The present invention relates in general to automatic control of an HVAC blower speed during shutoff of a start/stop engine in a motor vehicle.
Fuel economy of automobiles is an important attribute of vehicle performance which is determined by the technologies employed in the vehicle design, by driver behavior and actions, and by conditions under which the vehicle is used (e.g., speed, road design, weather, and traffic). Manufacturers continuously strive to deliver better fuel economy. One technology being increasingly used is known as automatic Start-Stop technology, wherein an internal combustion engine automatically shuts down when the vehicle comes to a stop or coasts and then restarts as needed to continue driving. The reduction in the amount of time the engine spends idling (e.g., while waiting at a traffic light) results in improved fuel economy and reduced emissions. According to some estimates, start-stop technology can provide a 5% to 10% improvement in fuel economy or more.

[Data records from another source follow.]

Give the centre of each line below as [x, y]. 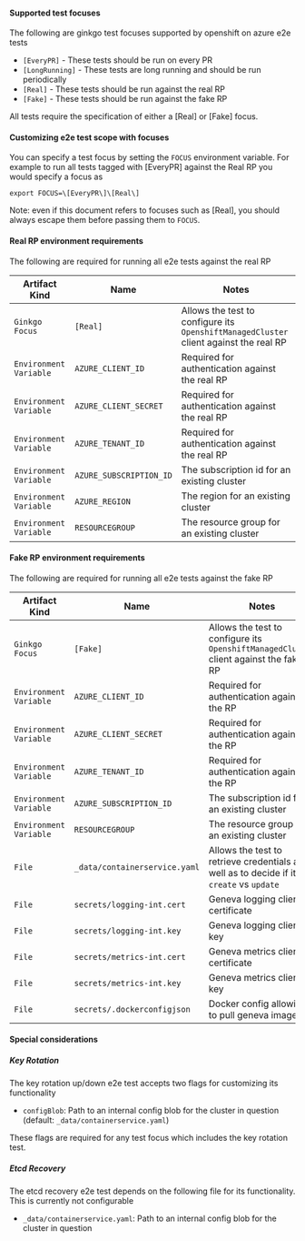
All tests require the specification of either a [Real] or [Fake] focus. [134, 116]
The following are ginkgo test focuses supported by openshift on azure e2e [150, 33]
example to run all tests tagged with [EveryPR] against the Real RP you [141, 167]
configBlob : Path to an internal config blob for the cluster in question [151, 1111]
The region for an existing [236, 496]
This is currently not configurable [72, 1201]
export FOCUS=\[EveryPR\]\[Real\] [75, 194]
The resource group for [231, 521]

In addition to vehicle propulsion, the combustion engine drives other vehicle systems such as an air conditioning compressor. Occupant comfort must be maintained during the time that the engine is stopped. Since the air conditioning compressor typically runs on a front-end-accessory-drive (FEAD) belt driven by the engine, the conventional compressor does not run when the engine is stopped. Thus, when the air conditioning system is actively being used and the engine stops during an idle condition, the cooling action is interrupted and the passenger cabin may become warmer. If the cabin temperature increases by a certain amount, the engine is usually restarted so that cooling resumes, but some of the fuel economy improvement may be lost. One example of a strategy for controlling the engine off time is provided in commonly assigned, co-pending application U.S. Ser. No. 13/561,328, filed Jul. 30, 2012, entitled “Engine Start-Stop Control Strategy for Optimization of Cabin Comfort and Fuel Economy,” which is incorporated herein by reference in its entirety.

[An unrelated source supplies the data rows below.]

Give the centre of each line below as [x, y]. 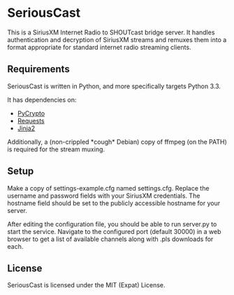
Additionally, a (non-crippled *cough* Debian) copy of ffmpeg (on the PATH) [117, 142]
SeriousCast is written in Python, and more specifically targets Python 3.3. [114, 86]
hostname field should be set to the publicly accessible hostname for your [114, 203]
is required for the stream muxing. [56, 149]
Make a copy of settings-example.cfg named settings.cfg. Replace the [108, 188]
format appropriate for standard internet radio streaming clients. [99, 47]
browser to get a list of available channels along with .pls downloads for [110, 239]
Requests [31, 121]
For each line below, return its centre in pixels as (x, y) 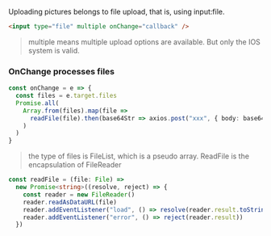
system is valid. (54, 50)
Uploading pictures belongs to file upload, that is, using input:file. (117, 12)
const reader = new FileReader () (79, 194)
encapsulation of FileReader (75, 165)
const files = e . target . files (66, 96)
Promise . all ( (38, 103)
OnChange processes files (62, 71)
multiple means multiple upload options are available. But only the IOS (144, 42)
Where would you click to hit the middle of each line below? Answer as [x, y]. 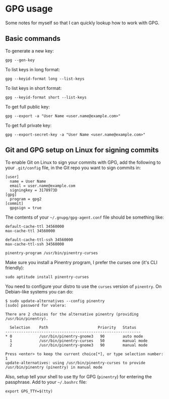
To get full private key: [29, 125]
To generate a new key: [30, 51]
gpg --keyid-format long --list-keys [45, 79]
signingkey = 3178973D [34, 190]
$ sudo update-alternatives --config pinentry [55, 301]
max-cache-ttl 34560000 [30, 231]
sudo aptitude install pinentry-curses [47, 277]
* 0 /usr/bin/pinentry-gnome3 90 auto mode [74, 336]
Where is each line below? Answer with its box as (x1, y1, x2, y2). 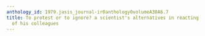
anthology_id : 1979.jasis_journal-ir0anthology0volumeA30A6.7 (6, 9, 169, 15)
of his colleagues (12, 20, 60, 26)
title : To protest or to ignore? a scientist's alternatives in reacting (6, 15, 199, 21)
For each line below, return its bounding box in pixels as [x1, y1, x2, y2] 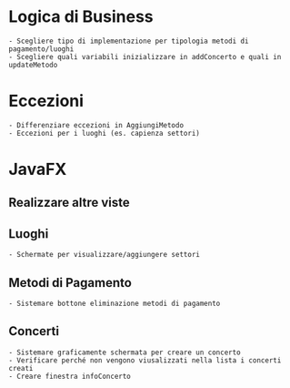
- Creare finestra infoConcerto [8, 372, 131, 381]
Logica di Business [8, 6, 154, 27]
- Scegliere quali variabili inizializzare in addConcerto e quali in [8, 52, 282, 61]
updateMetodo [8, 60, 58, 69]
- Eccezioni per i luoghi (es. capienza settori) [8, 128, 201, 138]
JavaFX [8, 159, 67, 179]
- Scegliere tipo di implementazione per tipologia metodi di [8, 36, 249, 46]
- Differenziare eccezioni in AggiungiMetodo [8, 120, 184, 129]

In attempting to lengthen the time span until it becomes necessary to resume operation of the air conditioning system, the use of cold storage systems has been considered. In one type of cold storage system, an evaporator may incorporate a phase change material that gives off heat (e.g., freezes) during normal operation before a stop event and then absorbs heat by changing back to a liquid phase during the stop event. However, cold storage devices are expensive, are difficult to package due to their larger size, and require additional controls. Moreover, since they consume additional energy during engine operation, the fuel economy improvement is lessened.
Another approach for providing air conditioning while the combustion engine is off involves the use of an electric compressor running off stored electrical energy from a battery. In a typical gasoline-powered vehicle, however, the expense of such an auxiliary air conditioning system is usually prohibitive. Even in a hybrid vehicle (i.e., having both a combustion engine and an electric propulsion system), the additional use of the electric compressor would result in the loss of fuel economy. Thus, it would be desirable to maintain passenger comfort with longer engine off times without relying on cold storage or backup cooling systems.